_DATASET RECORDS_
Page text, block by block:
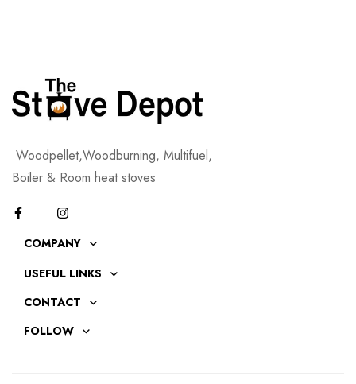
Woodpellet,Woodburning, Multifuel,
Boiler & Room heat stoves
COMPANY
USEFUL LINKS
CONTACT
FOLLOW
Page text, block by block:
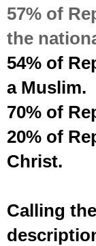
57% of
the
54% of
a Muslim.
70% of
20% of
Christ.
Calling
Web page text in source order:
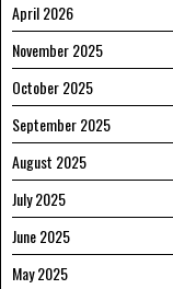
April 2026
November 2025
October 2025
September 2025
August 2025
July 2025
June 2025
May 2025
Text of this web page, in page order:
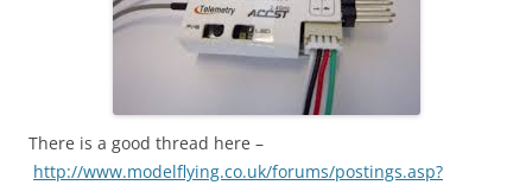
There is a good thread here –
http://www.modelflying.co.uk/forums/postings.asp?
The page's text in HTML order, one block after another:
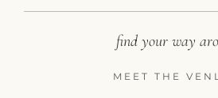
find your way
MEET THE
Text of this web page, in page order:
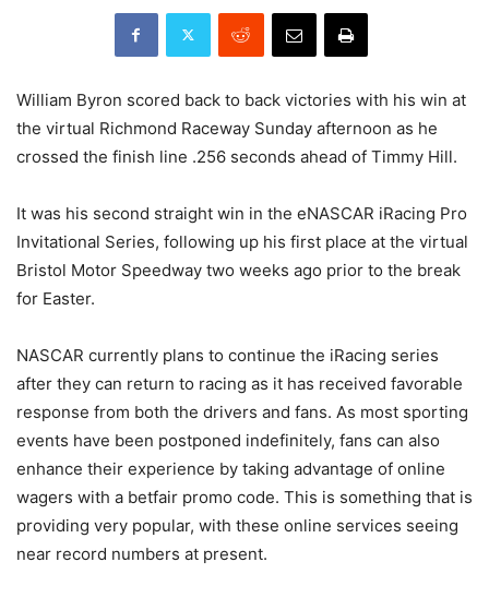
William Byron scored back to back victories with his win at
the virtual Richmond Raceway Sunday afternoon as he
crossed the finish line .256 seconds ahead of Timmy Hill.
It was his second straight win in the eNASCAR iRacing Pro
Invitational Series, following up his first place at the virtual
Bristol Motor Speedway two weeks ago prior to the break
for Easter.
NASCAR currently plans to continue the iRacing series
after they can return to racing as it has received favorable
response from both the drivers and fans. As most sporting
events have been postponed indefinitely, fans can also
enhance their experience by taking advantage of online
wagers with a betfair promo code. This is something that is
providing very popular, with these online services seeing
near record numbers at present.
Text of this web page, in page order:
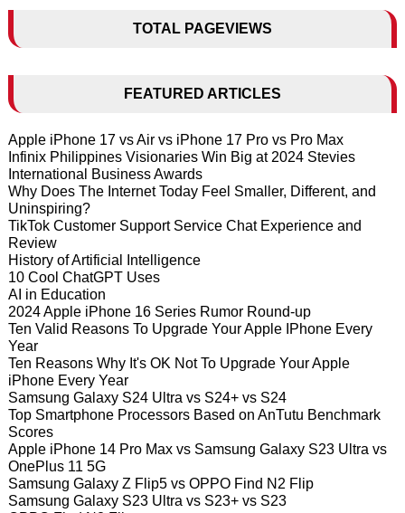
TOTAL PAGEVIEWS
FEATURED ARTICLES
Apple iPhone 17 vs Air vs iPhone 17 Pro vs Pro Max
Infinix Philippines Visionaries Win Big at 2024 Stevies
International Business Awards
Why Does The Internet Today Feel Smaller, Different, and
Uninspiring?
TikTok Customer Support Service Chat Experience and
Review
History of Artificial Intelligence
10 Cool ChatGPT Uses
AI in Education
2024 Apple iPhone 16 Series Rumor Round-up
Ten Valid Reasons To Upgrade Your Apple IPhone Every
Year
Ten Reasons Why It's OK Not To Upgrade Your Apple
iPhone Every Year
Samsung Galaxy S24 Ultra vs S24+ vs S24
Top Smartphone Processors Based on AnTutu Benchmark
Scores
Apple iPhone 14 Pro Max vs Samsung Galaxy S23 Ultra vs
OnePlus 11 5G
Samsung Galaxy Z Flip5 vs OPPO Find N2 Flip
Samsung Galaxy S23 Ultra vs S23+ vs S23
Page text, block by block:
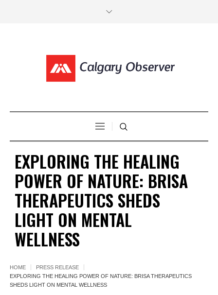
EXPLORING THE HEALING
POWER OF NATURE: BRISA
THERAPEUTICS SHEDS
LIGHT ON MENTAL
WELLNESS
HOME
PRESS RELEASE
EXPLORING THE HEALING POWER OF NATURE: BRISA THERAPEUTICS
SHEDS LIGHT ON MENTAL WELLNESS
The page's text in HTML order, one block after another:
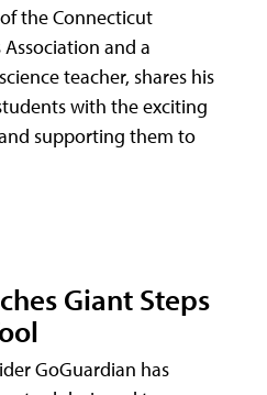
the Connecticut
Association and a
teacher, shares his
with the exciting
supporting them to
Giant Steps
GoGuardian has
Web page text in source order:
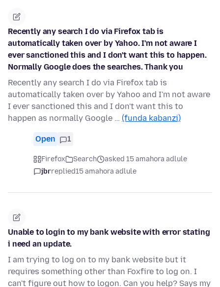
Recently any search I do via Firefox tab is
automatically taken over by Yahoo. I'm not aware I
ever sanctioned this and I don't want this to happen.
Normally Google does the searches. Thank you
Recently any search I do via Firefox tab is
automatically taken over by Yahoo and I'm not aware
I ever sanctioned this and I don't want this to
happen as normally Google … (funda kabanzi)
Open 1
Firefox Search
asked 15 amahora adlule
jbrreplied15 amahora adlule
Unable to login to my bank website with error stating
i need an update.
I am trying to log on to my bank website but it
requires something other than Foxfire to log on. I
can't figure out how to logon. Can you help? Says my
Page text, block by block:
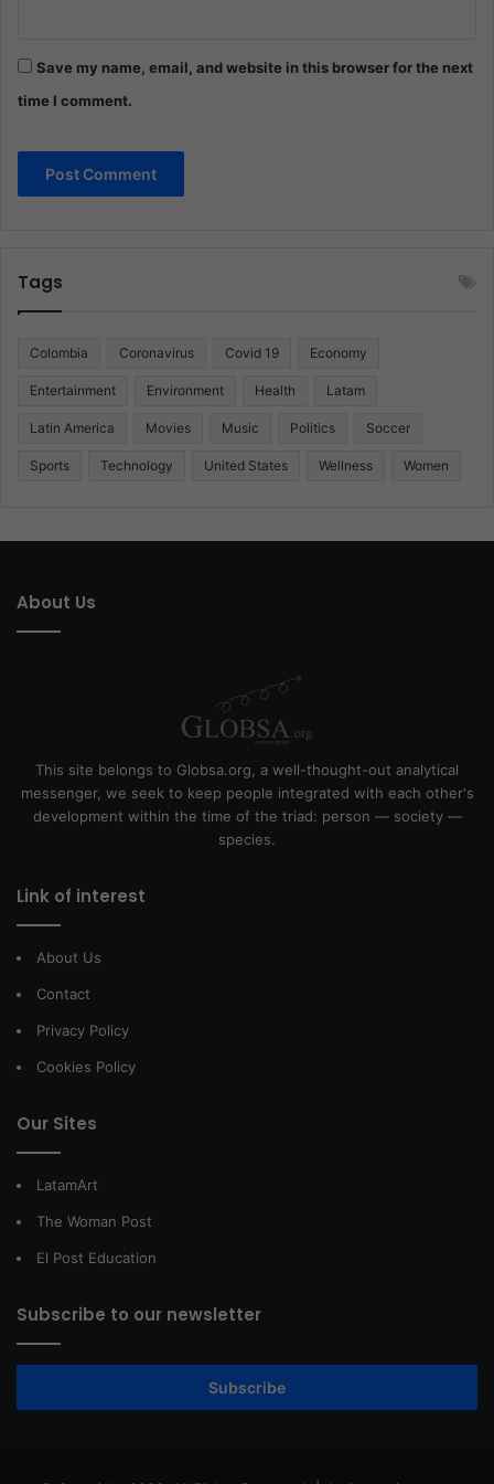
Save my name, email, and website in this browser for the next
time I comment.
Tags
Colombia Coronavirus Covid 19 Economy
Entertainment Environment Health Latam
Latin America Movies Music Politics Soccer
Sports Technology United States Wellness Women
About Us
This site belongs to Globsa.org, a well-thought-out analytical
messenger, we seek to keep people integrated with each other's
development within the time of the triad: person — society —
species.
Link of interest
About Us
Contact
Privacy Policy
Cookies Policy
Our Sites
LatamArt
The Woman Post
El Post Education
Subscribe to our newsletter
Subscribe
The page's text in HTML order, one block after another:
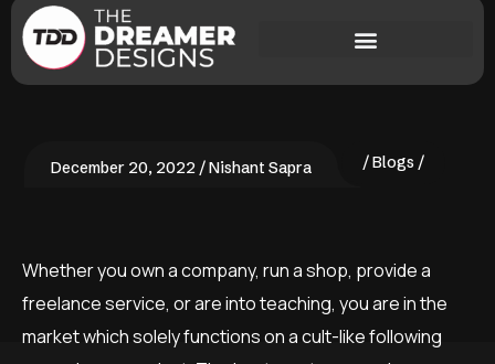
December 20, 2022 Nishant Sapra Blogs
Whether you own a company, run a shop, provide a
freelance service, or are into teaching, you are in the
market which solely functions on a cult-like following
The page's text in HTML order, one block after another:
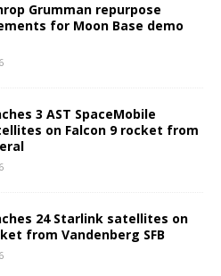
Grumman repurpose
for Moon Base demo
3 AST SpaceMobile
on Falcon 9 rocket from
24 Starlink satellites on
from Vandenberg SFB
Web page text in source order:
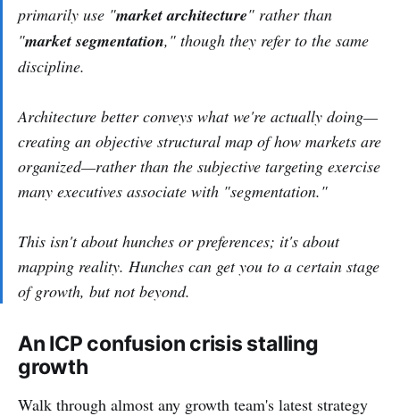
primarily use "market architecture" rather than
"market segmentation," though they refer to the same
discipline.
Architecture better conveys what we're actually doing—
creating an objective structural map of how markets are
organized—rather than the subjective targeting exercise
many executives associate with "segmentation."
This isn't about hunches or preferences; it's about
mapping reality. Hunches can get you to a certain stage
of growth, but not beyond.
An ICP confusion crisis stalling
growth
Walk through almost any growth team's latest strategy

_AIM OF THE EXERCISE_
Quote the data above in full, leaving out the pictures it holds.

_WRITTEN SOLUTION_
Page text, block by block:
Woodpellet,Woodburning, Multifuel,
Boiler & Room heat stoves
COMPANY
USEFUL LINKS
CONTACT
FOLLOW
Page text, block by block:
57% of
the
54% of
a Muslim.
70% of
20% of
Christ.
Calling
Web page text in source order:
April 2026
November 2025
October 2025
September 2025
August 2025
July 2025
June 2025
May 2025
Text of this web page, in page order:
There is a good thread here –
http://www.modelflying.co.uk/forums/postings.asp?
The page's text in HTML order, one block after another:
find your way
MEET THE
Text of this web page, in page order:
William Byron scored back to back victories with his win at
the virtual Richmond Raceway Sunday afternoon as he
crossed the finish line .256 seconds ahead of Timmy Hill.
It was his second straight win in the eNASCAR iRacing Pro
Invitational Series, following up his first place at the virtual
Bristol Motor Speedway two weeks ago prior to the break
for Easter.
NASCAR currently plans to continue the iRacing series
after they can return to racing as it has received favorable
response from both the drivers and fans. As most sporting
events have been postponed indefinitely, fans can also
enhance their experience by taking advantage of online
wagers with a betfair promo code. This is something that is
providing very popular, with these online services seeing
near record numbers at present.
Text of this web page, in page order:
TOTAL PAGEVIEWS
FEATURED ARTICLES
Apple iPhone 17 vs Air vs iPhone 17 Pro vs Pro Max
Infinix Philippines Visionaries Win Big at 2024 Stevies
International Business Awards
Why Does The Internet Today Feel Smaller, Different, and
Uninspiring?
TikTok Customer Support Service Chat Experience and
Review
History of Artificial Intelligence
10 Cool ChatGPT Uses
AI in Education
2024 Apple iPhone 16 Series Rumor Round-up
Ten Valid Reasons To Upgrade Your Apple IPhone Every
Year
Ten Reasons Why It's OK Not To Upgrade Your Apple
iPhone Every Year
Samsung Galaxy S24 Ultra vs S24+ vs S24
Top Smartphone Processors Based on AnTutu Benchmark
Scores
Apple iPhone 14 Pro Max vs Samsung Galaxy S23 Ultra vs
OnePlus 11 5G
Samsung Galaxy Z Flip5 vs OPPO Find N2 Flip
Samsung Galaxy S23 Ultra vs S23+ vs S23
Page text, block by block:
EXPLORING THE HEALING
POWER OF NATURE: BRISA
THERAPEUTICS SHEDS
LIGHT ON MENTAL
WELLNESS
HOME
PRESS RELEASE
EXPLORING THE HEALING POWER OF NATURE: BRISA THERAPEUTICS
SHEDS LIGHT ON MENTAL WELLNESS
The page's text in HTML order, one block after another:
the Connecticut
Association and a
teacher, shares his
with the exciting
supporting them to
Giant Steps
GoGuardian has
Web page text in source order:
Recently any search I do via Firefox tab is
automatically taken over by Yahoo. I'm not aware I
ever sanctioned this and I don't want this to happen.
Normally Google does the searches. Thank you
Recently any search I do via Firefox tab is
automatically taken over by Yahoo and I'm not aware
I ever sanctioned this and I don't want this to
happen as normally Google … (funda kabanzi)
Open 1
Firefox Search
asked 15 amahora adlule
jbrreplied15 amahora adlule
Unable to login to my bank website with error stating
i need an update.
I am trying to log on to my bank website but it
requires something other than Foxfire to log on. I
can't figure out how to logon. Can you help? Says my
Page text, block by block:
Save my name, email, and website in this browser for the next
time I comment.
Tags
Colombia Coronavirus Covid 19 Economy
Entertainment Environment Health Latam
Latin America Movies Music Politics Soccer
Sports Technology United States Wellness Women
About Us
This site belongs to Globsa.org, a well-thought-out analytical
messenger, we seek to keep people integrated with each other's
development within the time of the triad: person — society —
species.
Link of interest
About Us
Contact
Privacy Policy
Cookies Policy
Our Sites
LatamArt
The Woman Post
El Post Education
Subscribe to our newsletter
Subscribe
The page's text in HTML order, one block after another:
December 20, 2022 Nishant Sapra Blogs
Whether you own a company, run a shop, provide a
freelance service, or are into teaching, you are in the
market which solely functions on a cult-like following
The page's text in HTML order, one block after another:
Grumman repurpose
for Moon Base demo
3 AST SpaceMobile
on Falcon 9 rocket from
24 Starlink satellites on
from Vandenberg SFB
Web page text in source order:
primarily use "market architecture" rather than
"market segmentation," though they refer to the same
discipline.
Architecture better conveys what we're actually doing—
creating an objective structural map of how markets are
organized—rather than the subjective targeting exercise
many executives associate with "segmentation."
This isn't about hunches or preferences; it's about
mapping reality. Hunches can get you to a certain stage
of growth, but not beyond.
An ICP confusion crisis stalling
growth
Walk through almost any growth team's latest strategy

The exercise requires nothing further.